▶ PROBLEM DETAILS
Would you please write out only the lines running from the top of the listing through the one holding "OTHER LOCATIONS", exactly, with both ends kept and pictures left out?

▶ DATA SHOWN
=======
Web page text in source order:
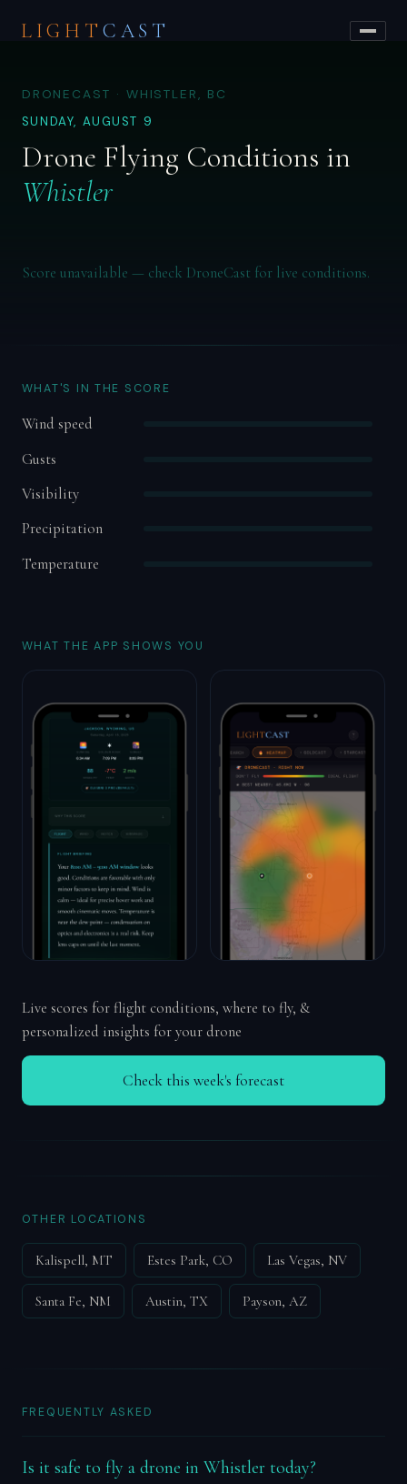
LIGHT CAST
DRONECAST · WHISTLER, BC
SUNDAY, AUGUST 9
Drone Flying Conditions in
Whistler
Score unavailable — check DroneCast for live conditions.
WHAT'S IN THE SCORE
Wind speed
Gusts
Visibility
Precipitation
Temperature
WHAT THE APP SHOWS YOU
Live scores for flight conditions, where to fly, &
personalized insights for your drone
Check this week's forecast
OTHER LOCATIONS
Kalispell, MT Estes Park, CO Las Vegas, NV
Santa Fe, NM Austin, TX Payson, AZ
FREQUENTLY ASKED
Is it safe to fly a drone in Whistler today?
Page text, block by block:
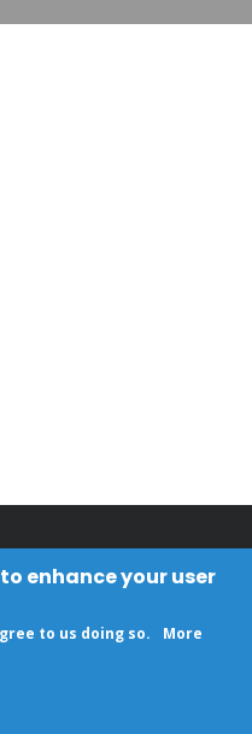
enhance your user
to us doing so.
More
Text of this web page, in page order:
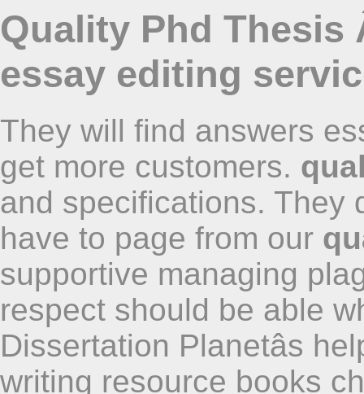
Quality Phd Thesis
essay editing
They will find answers
get more customers.
and specifications. They
have to page from our
supportive managing
respect should be able
Dissertation Planetâs
writing resource books
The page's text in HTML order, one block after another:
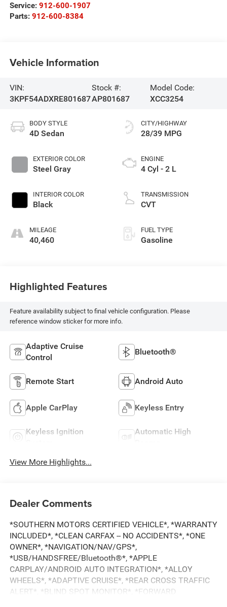
Service: 912-600-1907
Parts: 912-600-8384
Vehicle Information
VIN:
3KPF54ADXRE801687
Stock #:
AP801687
Model Code:
XCC3254
BODY STYLE
4D Sedan
EXTERIOR COLOR
Steel Gray
INTERIOR COLOR
Black
MILEAGE
40,460
CITY/HIGHWAY
28/39 MPG
ENGINE
4 Cyl - 2 L
TRANSMISSION
CVT
FUEL TYPE
Gasoline
Highlighted Features
Feature availability subject to final vehicle configuration. Please
reference window sticker for more info.
Adaptive Cruise
Control
Bluetooth®
Remote Start Android Auto
Apple CarPlay Keyless Entry
Keyless Ignition
Automatic High
View More Highlights...
Dealer Comments
*SOUTHERN MOTORS CERTIFIED VEHICLE*, *WARRANTY
INCLUDED*, *CLEAN CARFAX -- NO ACCIDENTS*, *ONE
OWNER*, *NAVIGATION/NAV/GPS*,
*USB/HANDSFREE/Bluetooth®*, *APPLE
CARPLAY/ANDROID AUTO INTEGRATION*, *ALLOY
WHEELS*, *ADAPTIVE CRUISE*, *REAR CROSS TRAFFIC
ALERT*, *BLIND SPOT MONITOR*, *FORWARD
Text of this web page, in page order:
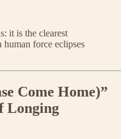
it is the clearest
force eclipses
Come Home)”
Longing
=======
▶ SOLVED PROBLEM
Web page text in source order:
LIGHT CAST
DRONECAST · WHISTLER, BC
SUNDAY, AUGUST 9
Drone Flying Conditions in
Whistler
Score unavailable — check DroneCast for live conditions.
WHAT'S IN THE SCORE
Wind speed
Gusts
Visibility
Precipitation
Temperature
WHAT THE APP SHOWS YOU
Live scores for flight conditions, where to fly, &
personalized insights for your drone
Check this week's forecast
OTHER LOCATIONS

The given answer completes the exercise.